TRACY BONHAM FINDS POWER AND BEAUTY IN RENEWAL

TRACY BONHAM FINDS POWER AND BEAUTY IN RENEWAL

“I feel like everyone needs a redo,” says Tracy Bonham.

The eclectic, classically trained musician known for her 1996 alternative rock hit “Mother Mother,” is responding to a question about “Jumping Bean,” a track first released in 2000 that is getting another life as the lead single on her brand new album, “Sky Too Wide.”

“I’ve definitely had a couple redos,” she says during a recent Zoom call from her studio. “And I think that songs for me are like living creatures as well. That song in particular needed a redo. A couple tracks on this album are from that era, and ‘Jumping Bean’ in particular has stayed with me as something I’ve been performing.”

The new version of the song retains the defiance of the original, but there is some nuance that she feels she maybe didn’t have the experience or depth to pull off 25 years ago.

“I was maybe not fully matured yet, and I feel like this new version of ‘Jumping Bean’ sounds way more mature. It’s slower, it’s got more space around it. And that’s what I mean about do-overs. Some songs just are begging to be done again.”

The idea of restarting, sometimes by choice and sometimes by necessity, is a throughline in Bonham’s life. A divorce. Breast cancer. And a reconfigured band featuring jazz musicians Rene Hart, who is also her partner, on bass and Alvester Garnett on drums, which leans into her violin and piano training rather than pushing against it, like she did in her early days.

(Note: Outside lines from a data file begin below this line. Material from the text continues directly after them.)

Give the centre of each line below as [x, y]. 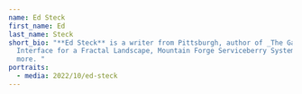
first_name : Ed [37, 26]
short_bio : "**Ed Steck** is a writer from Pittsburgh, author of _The [146, 43]
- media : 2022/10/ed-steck [67, 76]
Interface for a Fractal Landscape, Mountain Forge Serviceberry [142, 51]
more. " [31, 59]
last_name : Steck [41, 34]
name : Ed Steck [37, 17]
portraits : [29, 68]
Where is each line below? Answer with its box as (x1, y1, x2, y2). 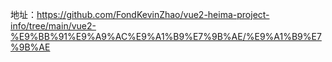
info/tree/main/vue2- (10, 20, 97, 32)
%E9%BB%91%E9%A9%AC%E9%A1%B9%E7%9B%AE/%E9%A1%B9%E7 (10, 31, 322, 42)
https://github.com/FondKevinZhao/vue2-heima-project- (36, 9, 270, 20)
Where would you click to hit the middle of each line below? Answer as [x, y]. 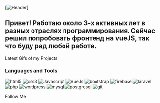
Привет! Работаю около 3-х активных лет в [75, 23]
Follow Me [16, 97]
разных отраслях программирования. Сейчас [80, 31]
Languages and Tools [31, 70]
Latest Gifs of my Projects [31, 58]
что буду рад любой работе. [51, 46]
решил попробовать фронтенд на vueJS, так [77, 39]

“The theme on this album, there’s a rebellious spirit about it,” she says. “You might not hear it, but to me it feels completely rebellious because I’m taking things that shouldn’t normally work, like classical, like my my influences from being a young person and a teen playing classical music and then infusing it with my rock songs. And for me, it ties together because I was kind of rebellious child, and I rebelled against classical music, and I wanted to rock or scream, and all of it’s coming together into one piece, one body of work that feels kind of like, I don’t want to follow the rules, like, I’m not going to be that for you.

“And it’s a beautiful thing, getting older and wiser and where you can actually say it and mean it.”

Bonham will celebrate the release of “Sky Too Wide” on Tuesday, June 10 with a show at Joe’s Pub in the East Village. In addition to Hart and Garnett, she’ll be joined by the guitarist Matt Beck and string players “because there’s a lot of strings on the album.”

The show will also feature her old friend the comedian Fred Armisen. A few weeks before the show, she wasn’t sure what exactly he’d be doing, and she wanted to keep it that way.

“He’s going to add levity,” said Bonham. “He and I go way back, like 23 years, and we’ve done some things together. So I do I enjoy our energy together. I think he and I are going to maybe work together on playing some songs together where I’ll just say, the theme might be something like ‘violin has no place in punk rock’ and see what comes from there. He’s so good at improvising, so I don’t want to tell him too much.”

The music video for the “Sky Too Wide” version of “Jumping Bean” features ballet choreographed by Suzanne Haag. Bonham had worked with Haag on a performance that combined her music with ballet and debuted in Eugene in April of last year. Haag as a teenager was a fan of Bonham and reached out to her asking to collaborate.

“I learned so much from her,” Bonham said. “I don’t know how anyone can move bodies in their mind as they’re creating choreography. I can do sounds and I can do harmonies and structures and rhythms. But for someone like her to visualize what bodies will be doing and groups of them and how to organize it, it’s a complete mystery to me.” She said it’s the type of project she would like to revisit.

Bonham started teaching private music lessons 15 years ago “because I needed to make an extra buck,” and during the Covid lockdown launched the Melodeon music education program with Hart, which she wants to return to after her current album cycle.

She said that she is feeling well after her breast cancer surgery and radiation, which was about a year ago. “I didn’t do chemo, luckily, and I caught it early, so I’m so very lucky. I had my follow-up and my breast surgeon was like, ‘I don’t need to see you for a year.’ So it’s a great feeling. I still have residual nerves about it, you know, like, ‘God, I’m really stressed out. I wonder if it’s coming back.’ You know, I think that probably doesn’t go away. I know a lot of other people who’ve gone through this still have that fear of it returning. So I’m just trying to take care of myself. I am feeling pretty, pretty darn good. So thank you for asking.”